Spencer Platt | Getty Images News | Getty Images

This report is from today’s CNBC Daily Open, our new, international markets newsletter. CNBC Daily Open brings investors up to speed on everything they need to know, no matter where they are. Like what you see? You can subscribe here.

What you need to know today

A fierce winning streak
U.S. stocks rose Tuesday to hit fresh winning streaks, their longest in three years. But Asia-Pacific markets were mixed Wednesday. Japan’s Nikkei 225 ticked down 0.1% despite rising confidence among large Japanese manufacturers, according to a Reuters Tankan survey. Meanwhile, Australia’s S&P/ASX 200 climbed 0.2% a day after the country’s central bank raised rates by 25 basis points.
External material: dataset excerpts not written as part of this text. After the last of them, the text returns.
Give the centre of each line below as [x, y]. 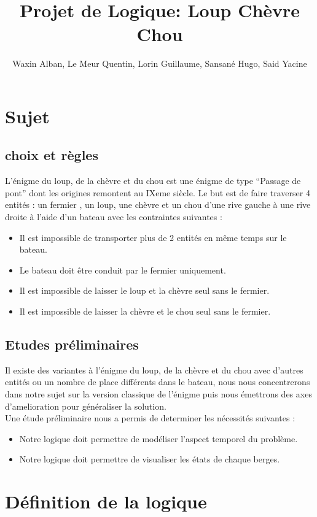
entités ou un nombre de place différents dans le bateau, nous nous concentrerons [158, 382]
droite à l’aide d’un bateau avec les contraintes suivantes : [114, 217]
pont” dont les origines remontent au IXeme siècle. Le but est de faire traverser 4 [158, 192]
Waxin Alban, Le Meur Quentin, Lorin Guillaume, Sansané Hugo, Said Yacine [160, 63]
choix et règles [52, 155]
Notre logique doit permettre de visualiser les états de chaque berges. [150, 459]
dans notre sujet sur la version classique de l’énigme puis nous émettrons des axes [158, 394]
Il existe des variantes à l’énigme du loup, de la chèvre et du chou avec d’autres [154, 370]
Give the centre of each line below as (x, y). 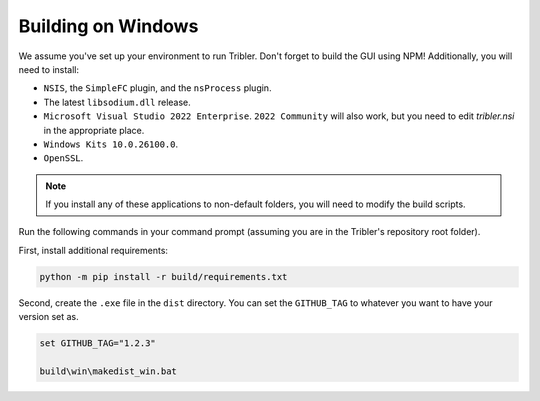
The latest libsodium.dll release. (117, 102)
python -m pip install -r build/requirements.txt (163, 276)
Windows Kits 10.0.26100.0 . (111, 144)
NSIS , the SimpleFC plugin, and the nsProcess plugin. (157, 88)
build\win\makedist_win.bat (108, 371)
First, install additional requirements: (93, 250)
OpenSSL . (63, 158)
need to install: (49, 69)
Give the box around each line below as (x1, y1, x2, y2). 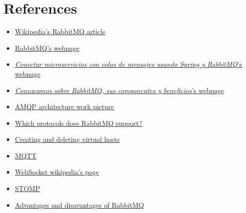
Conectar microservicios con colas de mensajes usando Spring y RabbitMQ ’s (15, 59, 242, 69)
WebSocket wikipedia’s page (15, 167, 99, 177)
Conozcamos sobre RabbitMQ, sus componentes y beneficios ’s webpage (15, 85, 224, 95)
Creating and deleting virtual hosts (15, 134, 120, 144)
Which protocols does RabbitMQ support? (15, 117, 142, 128)
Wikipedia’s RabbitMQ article (15, 26, 106, 37)
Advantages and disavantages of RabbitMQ (15, 199, 144, 210)
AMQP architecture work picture (15, 101, 114, 112)

Microsoft closes at a high
Microsoft shares climbed 1.12% to hit $360.53, a record high. It’s the eighth consecutive day in which the technology giant’s shares rose, a streak unseen since January 2021. Investors cheered Microsoft CEO Satya Nadella’s surprise appearance at OpenAI’s event, where he encouraged developers to build with Microsoft’s Azure cloud infrastructure.
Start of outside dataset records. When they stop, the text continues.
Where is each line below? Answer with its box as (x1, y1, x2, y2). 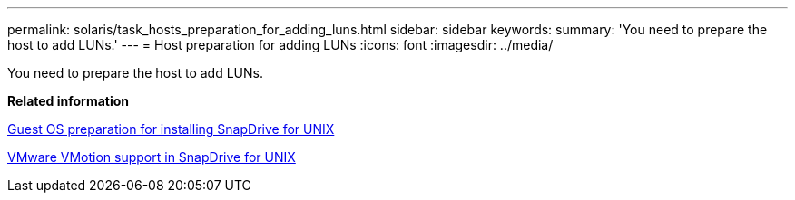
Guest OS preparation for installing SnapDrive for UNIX (7, 121, 335, 137)
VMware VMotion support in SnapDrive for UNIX (7, 149, 296, 165)
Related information (7, 93, 130, 109)
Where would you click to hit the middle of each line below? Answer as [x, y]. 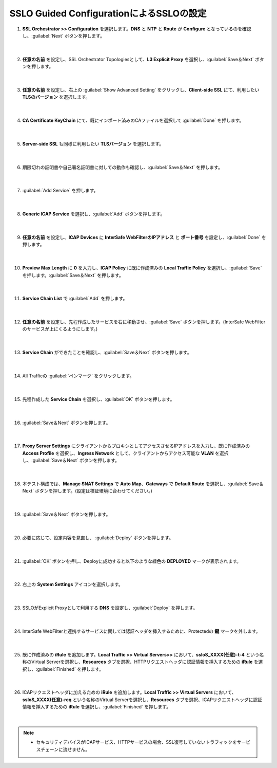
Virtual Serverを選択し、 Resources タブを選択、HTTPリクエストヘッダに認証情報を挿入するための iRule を [145, 662]
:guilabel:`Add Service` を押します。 [60, 191]
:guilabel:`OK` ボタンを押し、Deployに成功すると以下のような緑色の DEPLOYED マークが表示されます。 [132, 561]
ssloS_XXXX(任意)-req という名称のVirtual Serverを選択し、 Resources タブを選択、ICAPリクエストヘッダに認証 [142, 700]
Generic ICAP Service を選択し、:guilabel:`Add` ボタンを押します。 [94, 214]
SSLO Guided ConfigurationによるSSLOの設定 [108, 13]
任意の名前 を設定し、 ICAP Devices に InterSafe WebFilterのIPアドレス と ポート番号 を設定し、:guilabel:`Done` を [144, 237]
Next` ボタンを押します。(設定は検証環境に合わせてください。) [87, 491]
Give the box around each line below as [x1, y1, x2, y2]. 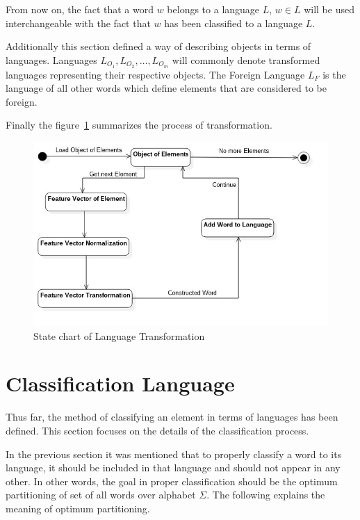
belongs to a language [167, 2, 260, 16]
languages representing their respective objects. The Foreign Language [6, 67, 305, 81]
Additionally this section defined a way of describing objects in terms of [6, 39, 311, 54]
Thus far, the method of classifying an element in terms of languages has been [6, 409, 338, 424]
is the [322, 67, 346, 81]
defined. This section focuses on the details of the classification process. [6, 423, 309, 437]
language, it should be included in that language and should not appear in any [6, 460, 341, 475]
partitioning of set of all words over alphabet [6, 487, 196, 502]

‘Absolutely booming’ Chinese sector
China’s economy hasn’t recovered from its pandemic blues. But in the sectors of “electric vehicles and everything around sustainability and renewable power technology,” China is “absolutely booming,” Standard Chartered CEO Bill Winters told CNBC. Relatedly, China’s truck industry is increasingly using vehicles with assisted-driving technology, a critical step toward monetizing the nascent business.

Peak, not pause?
The U.S. Federal Reserve, European Central Bank and the Bank of England all paused interest rate hikes in recent weeks. This breather comes after dramatic hikes over the last 18 months as central banks grappled with unruly inflation. Some market watchers, in fact, think this lull in hikes isn’t so much a pause but the peak in rates — and are turning their attention to when central banks will start cutting.

[PRO] Buy BYD
Over the past 18 months, Warren Buffett’s Berkshire Hathaway has sold more than half its stake in Chinese electric vehicle maker BYD, according to stock filings. Despite that, analysts still think BYD’s a stock worth buying — and some even raised their price targets for the firm.

The bottom line

Last month’s sudden surge in Treasury yields and oil prices — both of which tend to suppress investors’ appetite for stocks — looks to be ending. No, scratch that — the increases aren’t just ending, they’re ebbing.  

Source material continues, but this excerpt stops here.